— ASSIGNED TASK —
In your copy, repeat each record exactly and include no pictures.

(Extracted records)

- - - -

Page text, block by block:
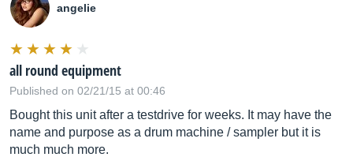
angelie
all round equipment
Published on 02/21/15 at 00:46
Bought this unit after a testdrive for weeks. It may have the
name and purpose as a drum machine / sampler but it is
much much more.
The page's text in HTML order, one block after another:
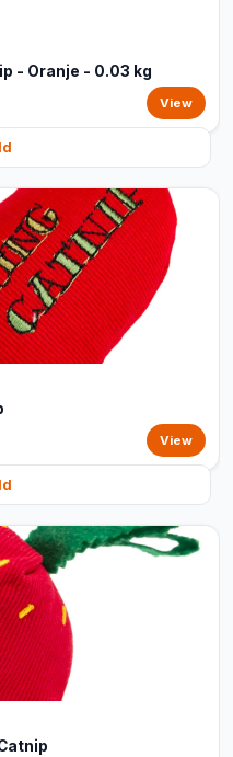
- Oranje - 0.03 kg
View
View
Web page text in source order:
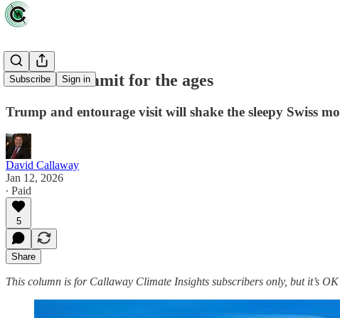
Subscribe Sign in
A Davos summit for the ages
Trump and entourage visit will shake the sleepy Swiss
David Callaway
Jan 12, 2026
∙ Paid
5
Share
This column is for Callaway Climate Insights subscribers only, but it’s
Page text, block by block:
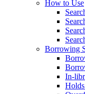
How to Use
Borrowing
In-
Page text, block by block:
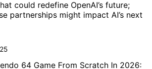
could redefine OpenAI’s future;
partnerships might impact AI’s next
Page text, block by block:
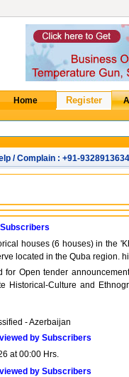
/ Complain : +91-9328913634
houses (6 houses) in the
located in the Quba region.
for Open tender
Historical-Culture and
- Azerbaijan
by Subscribers
at 00:00 Hrs.
by Subscribers
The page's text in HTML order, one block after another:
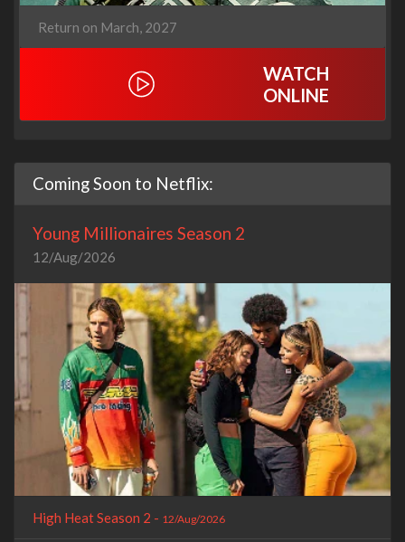
Return on March, 2027
WATCH
ONLINE
Coming Soon to Netflix:
Young Millionaires Season 2
12/Aug/2026
High Heat Season 2 - 12/Aug/2026

- - - -

— REPLY TO THE EXERCISE —
Page text, block by block:
angelie
all round equipment
Published on 02/21/15 at 00:46
Bought this unit after a testdrive for weeks. It may have the
name and purpose as a drum machine / sampler but it is
much much more.
The page's text in HTML order, one block after another:
- Oranje - 0.03 kg
View
View
Web page text in source order:
Subscribe Sign in
A Davos summit for the ages
Trump and entourage visit will shake the sleepy Swiss
David Callaway
Jan 12, 2026
∙ Paid
5
Share
This column is for Callaway Climate Insights subscribers only, but it’s
Page text, block by block:
How to Use
Borrowing
In-
Page text, block by block:
could redefine OpenAI’s future;
partnerships might impact AI’s next
Page text, block by block:
/ Complain : +91-9328913634
houses (6 houses) in the
located in the Quba region.
for Open tender
Historical-Culture and
- Azerbaijan
by Subscribers
at 00:00 Hrs.
by Subscribers
The page's text in HTML order, one block after another:
Return on March, 2027
WATCH
ONLINE
Coming Soon to Netflix:
Young Millionaires Season 2
12/Aug/2026
High Heat Season 2 - 12/Aug/2026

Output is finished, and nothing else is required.